Washington is touting a new strategic partnership with India, and reaching out to an Indonesia that hopes to become a more influential player in the region. And behind all this political and economic engagement, America is quietly trying to shore up its security position in the region, with Defence Secretary Robert Gates negotiating more access for US military forces in Australia.
Yet with only two years remaining in his term, Obama is quickly losing the chance to put his own imprint on America’s relations with the most important region in the world.
Coming into office with a strong desire to elevate the Sino-American relationship, he has struggled with Chinese assertiveness on the sea, political bullying (most recently over the Nobel Peace Prize awarded to Liu Xiaobo), and economic tension over the devalued nature of the yuan. Perhaps symbolically, Obama is visiting only democracies this trip, from Asia-Pacific’s largest and oldest, to its most vibrant and one of its newest.
What is missing from Obama’s trip is the big picture of both Asia’s future and America’s role in it. Unlike George W. Bush, who strongly pushed a freedom agenda early on in his administration, Obama has never offered a compelling vision for dealing with the region.
Worse still, relations with countries other than China have been rocky as well. Japan and the US are just recovering from a damaging row over relocating US military bases in the country. India has been peeved by the lack of attention paid to it in comparison with the Bush years. Australia has had the President cancel three visits, with no trip currently scheduled.
The only major nation that has seen a clear improvement in its relations with Washington has been South Korea, where President Lee Myung-bak has eagerly embraced a larger global role, signified by his hosting of the G20 this week.
It isn’t clear whether these troubles and the lack of clarity on the part of America’s leader have emboldened the Chinese. Whatever the reason, nations large and small throughout the region are keenly feeling the weight of China’s growing military and economic clout. Most worrying to China watchers has been the crisis between Beijing and Tokyo over Japan’s arrest of a Chinese fishing boat captain in September.
Even in Britain, officials I spoke with were closely watching China’s actions, trying to work out what lessons they held. They were just as eager to get more insight into Washington’s policy towards China.
London’s overriding interest is in growing its trade with China, hence Cameron’s visit. Yet the British feel they have no security role to play in Asia, leaving the maintenance of stability to America.
But the British also recognise that closer trade ties may well leave them open to the type of economic bullying Japan is undergoing. They have also watched Japan turn to its only ally for support in the dispute with China, underscoring that only America’s continuing presence in Asia gives confidence that problems will be solved peacefully.
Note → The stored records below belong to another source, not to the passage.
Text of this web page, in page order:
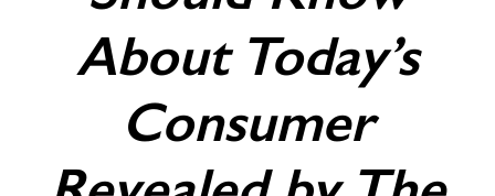
About Today’s
Consumer
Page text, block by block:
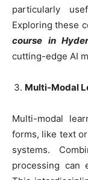
particularly
Exploring these
course in
cutting-edge AI
Multi-Modal
Multi-modal
forms, like text
systems.
processing can
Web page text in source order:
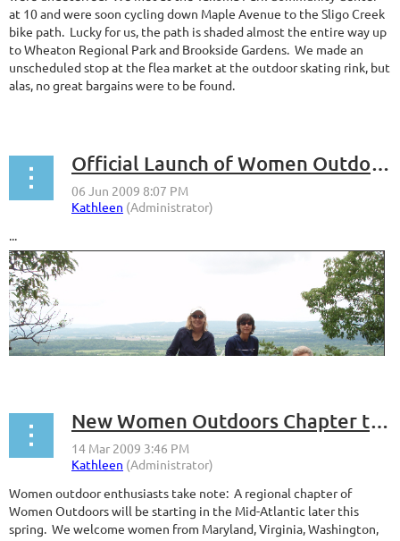
at 10 and were soon cycling down Maple Avenue to the Sligo Creek
bike path. Lucky for us, the path is shaded almost the entire way up
to Wheaton Regional Park and Brookside Gardens. We made an
unscheduled stop at the flea market at the outdoor skating rink, but
alas, no great bargains were to be found.
Official Launch of Women Outdoors Mid-Atlantic
...
New Women Outdoors Chapter to Start in the Mid-Atlantic
Women outdoor enthusiasts take note: A regional chapter of
Women Outdoors will be starting in the Mid-Atlantic later this
spring. We welcome women from Maryland, Virginia, Washington,
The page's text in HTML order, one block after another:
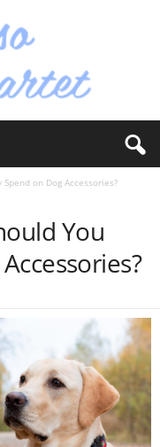
on Dog Accessories?
You
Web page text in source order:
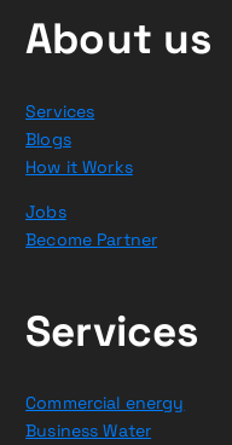
About us
Services
Blogs
How it Works
Jobs
Become Partner
Services
Commercial energy
Business Water
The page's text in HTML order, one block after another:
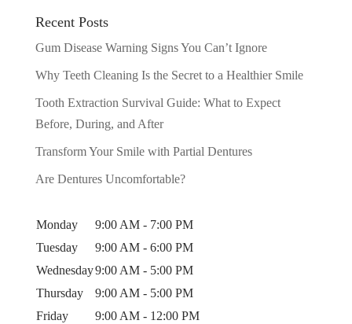
Recent Posts
Gum Disease Warning Signs You Can’t Ignore
Why Teeth Cleaning Is the Secret to a Healthier Smile
Tooth Extraction Survival Guide: What to Expect
Before, During, and After
Transform Your Smile with Partial Dentures
Are Dentures Uncomfortable?
Monday
9:00 AM - 7:00 PM
Tuesday
9:00 AM - 6:00 PM
Wednesday9:00 AM - 5:00 PM
Thursday
9:00 AM - 5:00 PM
Friday
9:00 AM - 12:00 PM
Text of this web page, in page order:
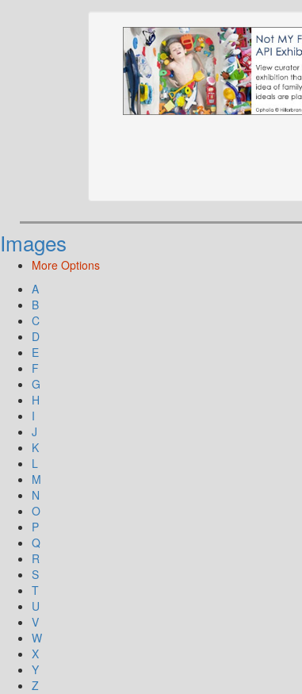
Images
More Options
A
B
C
D
E
F
G
H
I
J
K
L
M
N
O
P
Q
R
S
T
U
V
W
X
Y
Z
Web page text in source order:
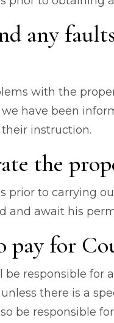
any
with the
have been
instruction.
the
prior to carrying
and await his
pay for
be responsible for
there is a
be responsible
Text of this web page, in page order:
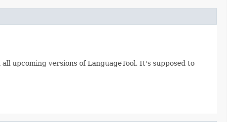
upcoming versions of LanguageTool. It's supposed to
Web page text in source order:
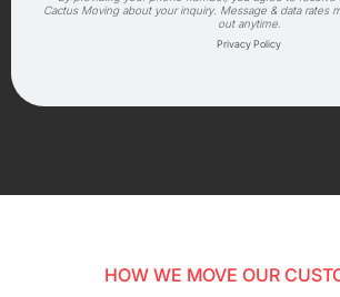
Cactus Moving about your inquiry. Message & data rates
out anytime.
Privacy Policy
HOW WE MOVE OUR
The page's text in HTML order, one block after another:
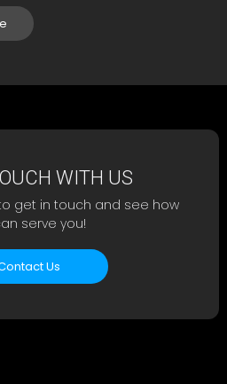
WITH US
get in touch and see how
serve you!
Us
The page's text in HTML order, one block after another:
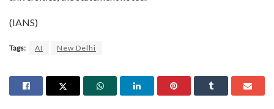
(IANS)
Tags: AI New Delhi
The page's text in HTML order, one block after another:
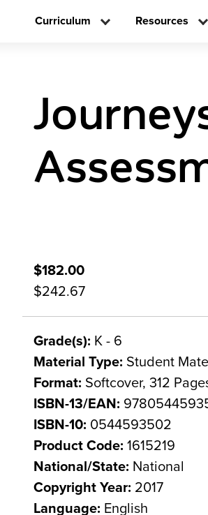
Curriculum Resources
$182.00
$242.67
Grade(s): K - 6
Material Type: Student
Format: Softcover, 312
ISBN-13/EAN:
ISBN-10: 0544593502
Product Code: 1615219
National/State: National
Copyright Year: 2017
Language: English
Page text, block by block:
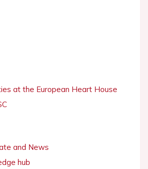
at the European Heart House
and News
hub
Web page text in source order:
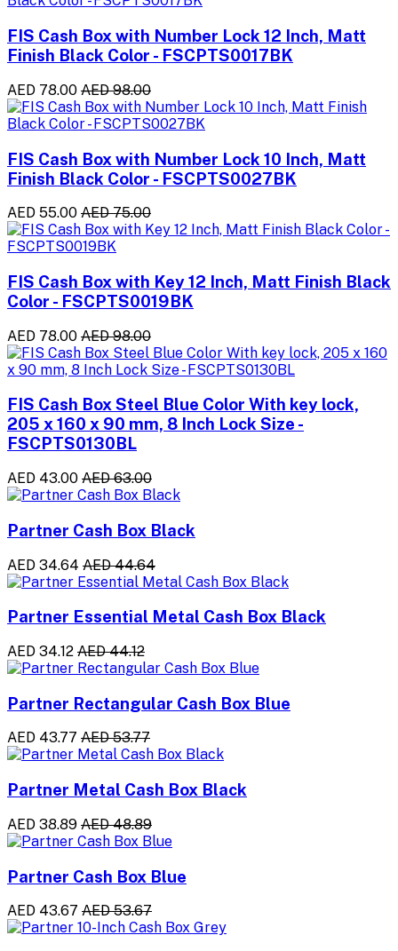
FIS Cash Box with Number Lock 12 Inch, Matt
Finish Black Color - FSCPTS0017BK
AED 78.00 AED 98.00
FIS Cash Box with Number Lock 10 Inch, Matt
Finish Black Color - FSCPTS0027BK
AED 55.00 AED 75.00
FIS Cash Box with Key 12 Inch, Matt Finish Black
Color - FSCPTS0019BK
AED 78.00 AED 98.00
FIS Cash Box Steel Blue Color With key lock,
205 x 160 x 90 mm, 8 Inch Lock Size -
FSCPTS0130BL
AED 43.00 AED 63.00
Partner Cash Box Black
AED 34.64 AED 44.64
Partner Essential Metal Cash Box Black
AED 34.12 AED 44.12
Partner Rectangular Cash Box Blue
AED 43.77 AED 53.77
Partner Metal Cash Box Black
AED 38.89 AED 48.89
Partner Cash Box Blue
AED 43.67 AED 53.67
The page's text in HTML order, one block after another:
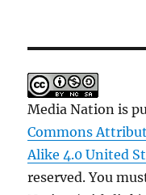
Media Nation is
Commons
Alike 4.0 United
reserved. You
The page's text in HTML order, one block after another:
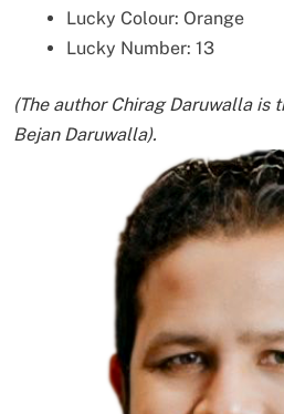
Lucky Colour: Orange
Lucky Number: 13
(The author Chirag Daruwalla is
Bejan Daruwalla).
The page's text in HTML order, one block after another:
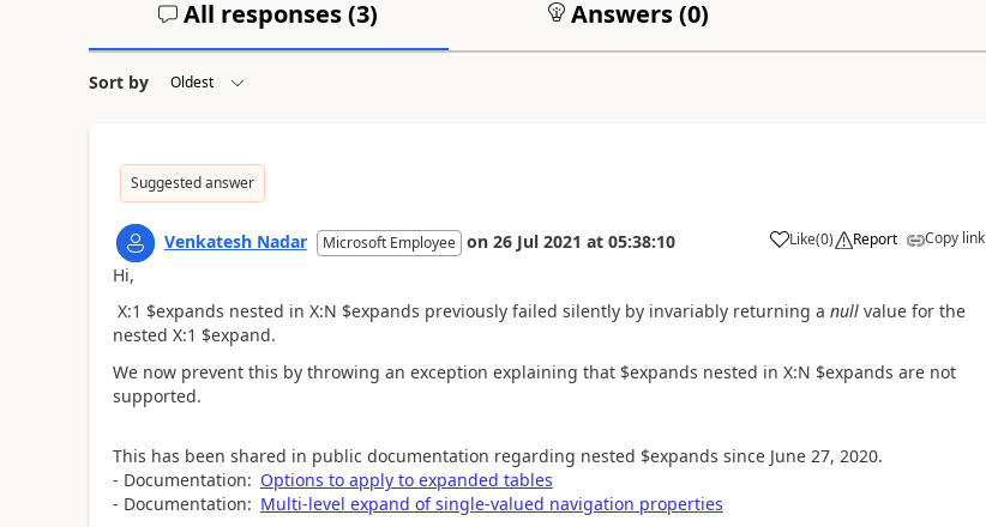
All responses (3) Answers (0)
Sort by
Suggested answer
Venkatesh Nadar Microsoft Employee on 26 Jul 2021 at 05:38:10 Like(0) Report Copy link
Hi,
X:1 $expands nested in X:N $expands previously failed silently by invariably returning a nullvalue for the
nested X:1 $expand.
We now prevent this by throwing an exception explaining that $expands nested in X:N $expands are not
supported.
This has been shared in public documentation regarding nested $expands since June 27, 2020.
- Documentation: Options to apply to expanded tables
- Documentation: Multi-level expand of single-valued navigation properties
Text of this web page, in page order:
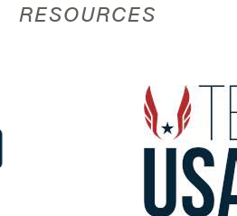
RESOURCES
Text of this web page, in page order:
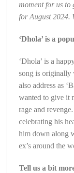
moment for us to
for August 2024.
‘Dhola’ is a
‘Dhola’ is a
song is originally
also address as
wanted to give it
rage and
celebrating his
him down along
ex’s around the
Tell us a bit
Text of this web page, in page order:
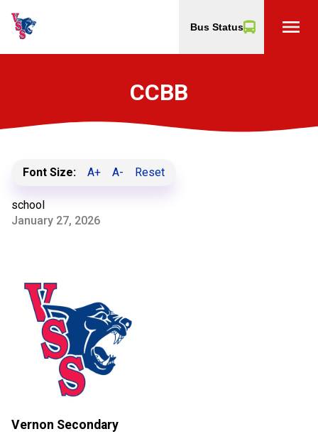
Bus Status menu
CCBB
Font Size: A+ A- Reset
school
January 27, 2026
Vernon Secondary
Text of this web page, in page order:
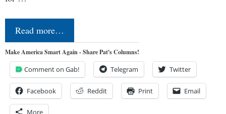
Read more…
Make America Smart Again - Share Pat's Columns!
Comment on Gab! Telegram Twitter
Facebook Reddit Print Email
More
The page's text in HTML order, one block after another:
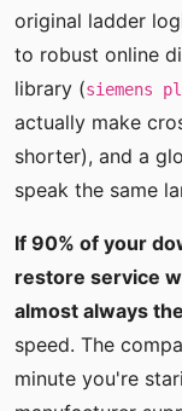
original ladder
to robust online
library (siemens
actually make
shorter), and a
speak the same
If 90% of your
restore service
almost always
speed. The
minute you're
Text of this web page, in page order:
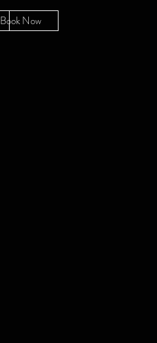
Book Now
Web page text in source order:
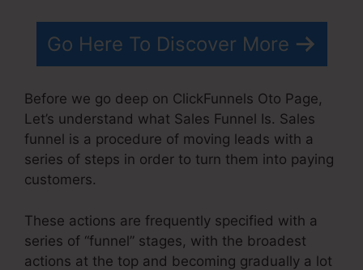
Go Here To Discover More
Before we go deep on ClickFunnels Oto Page,
Let’s understand what Sales Funnel Is. Sales
funnel is a procedure of moving leads with a
series of steps in order to turn them into paying
customers.
These actions are frequently specified with a
series of “funnel” stages, with the broadest
actions at the top and becoming gradually a lot
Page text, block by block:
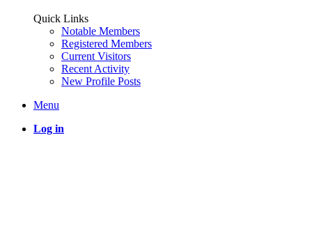
Quick Links
Notable Members
Registered Members
Current Visitors
Recent Activity
New Profile Posts
Menu
Log in
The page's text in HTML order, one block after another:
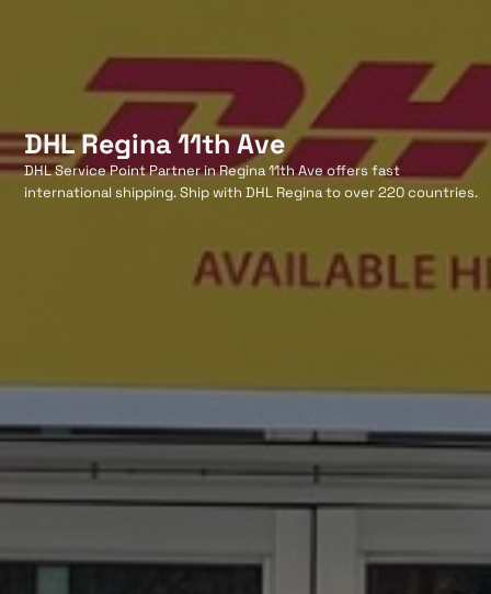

That brings us back to America’s Asia policy. Obama’s 10-day trip is an uneven amalgam of bilateral outreach and multilateral participation. In neither case is he driving events or providing the type of leadership that many Asians say they expect from the US.
While the President talked about free trade in India and democracy in Indonesia, his words are disconnected from a concrete policy of actively helping to create a more liberal Asia. And in multilateral settings, the agenda is so watered down that no realistic action plan for enhancing trade or promoting economic recovery is likely to emerge.
Moreover, what is most on the minds of many in Asia – security and concern over Chinese assertiveness – was all but absent from discussions. This is particularly true for Japan, whose officials express private disappointment that Obama will focus on APEC, and not extend his visit to talk about other issues.
While ably staffed on Asian issues, Obama needs to draw together the pieces of his policy. What is it that links jobs and security? It is a reaffirmation of the liberal values expressed through free trade, civil society and commonly accepted norms of behaviour.
This is highlighted by the constant presence of US forces in the region.
But it is not enough simply to hold the line or to sermonise about freedom’s importance.
The President should bring together leading liberal Asian nations including India, Japan, South Korea, Taiwan, Indonesia and Australia to craft principles of regional behaviour, explicitly condemn actions that go against the grain of co-operation, and co-ordinate an approach to strengthening civil society.
He should also augment US forces in the region, placing more submarines, surface ships and aircraft in allied bases, thereby sending a clear signal of resolve to China and to other nations that seek to reorder patterns of regional behaviour.